» **Data records**:
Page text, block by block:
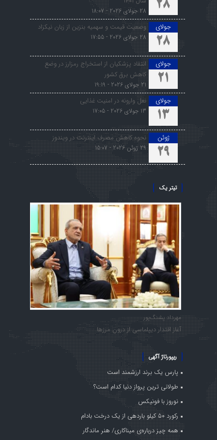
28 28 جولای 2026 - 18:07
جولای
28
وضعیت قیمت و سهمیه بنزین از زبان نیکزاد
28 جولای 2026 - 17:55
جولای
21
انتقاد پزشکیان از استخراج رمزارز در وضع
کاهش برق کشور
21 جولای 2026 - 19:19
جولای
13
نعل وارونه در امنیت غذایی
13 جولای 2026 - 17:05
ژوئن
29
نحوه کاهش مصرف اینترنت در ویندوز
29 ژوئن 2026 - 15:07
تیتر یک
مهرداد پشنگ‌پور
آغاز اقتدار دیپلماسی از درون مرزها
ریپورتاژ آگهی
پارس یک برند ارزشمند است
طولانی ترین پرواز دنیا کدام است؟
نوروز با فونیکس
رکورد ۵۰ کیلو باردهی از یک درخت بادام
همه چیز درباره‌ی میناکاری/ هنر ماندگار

* * *

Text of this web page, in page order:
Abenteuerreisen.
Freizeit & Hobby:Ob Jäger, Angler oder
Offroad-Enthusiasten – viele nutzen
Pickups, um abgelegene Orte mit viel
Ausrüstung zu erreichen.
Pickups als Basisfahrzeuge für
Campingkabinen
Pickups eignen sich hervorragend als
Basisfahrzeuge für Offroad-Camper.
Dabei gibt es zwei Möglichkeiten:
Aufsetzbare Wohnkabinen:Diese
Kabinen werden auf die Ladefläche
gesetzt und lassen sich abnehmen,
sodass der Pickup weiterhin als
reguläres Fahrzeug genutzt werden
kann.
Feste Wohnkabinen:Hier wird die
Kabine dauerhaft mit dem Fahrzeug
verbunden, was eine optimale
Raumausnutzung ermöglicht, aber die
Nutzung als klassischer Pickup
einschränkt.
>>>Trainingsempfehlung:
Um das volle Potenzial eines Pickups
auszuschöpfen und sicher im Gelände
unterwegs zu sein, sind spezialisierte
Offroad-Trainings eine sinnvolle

» **Activity**:
What is needed is a verbatim copy of every line in the records above from the one containing "Ausrüstung zu erreichen." down to the one containing "auszuschöpfen und sicher im Gelände", both included, and nothing more.

» **Answer**:
Ausrüstung zu erreichen.
Pickups als Basisfahrzeuge für
Campingkabinen
Pickups eignen sich hervorragend als
Basisfahrzeuge für Offroad-Camper.
Dabei gibt es zwei Möglichkeiten:
Aufsetzbare Wohnkabinen:Diese
Kabinen werden auf die Ladefläche
gesetzt und lassen sich abnehmen,
sodass der Pickup weiterhin als
reguläres Fahrzeug genutzt werden
kann.
Feste Wohnkabinen:Hier wird die
Kabine dauerhaft mit dem Fahrzeug
verbunden, was eine optimale
Raumausnutzung ermöglicht, aber die
Nutzung als klassischer Pickup
einschränkt.
>>>Trainingsempfehlung:
Um das volle Potenzial eines Pickups
auszuschöpfen und sicher im Gelände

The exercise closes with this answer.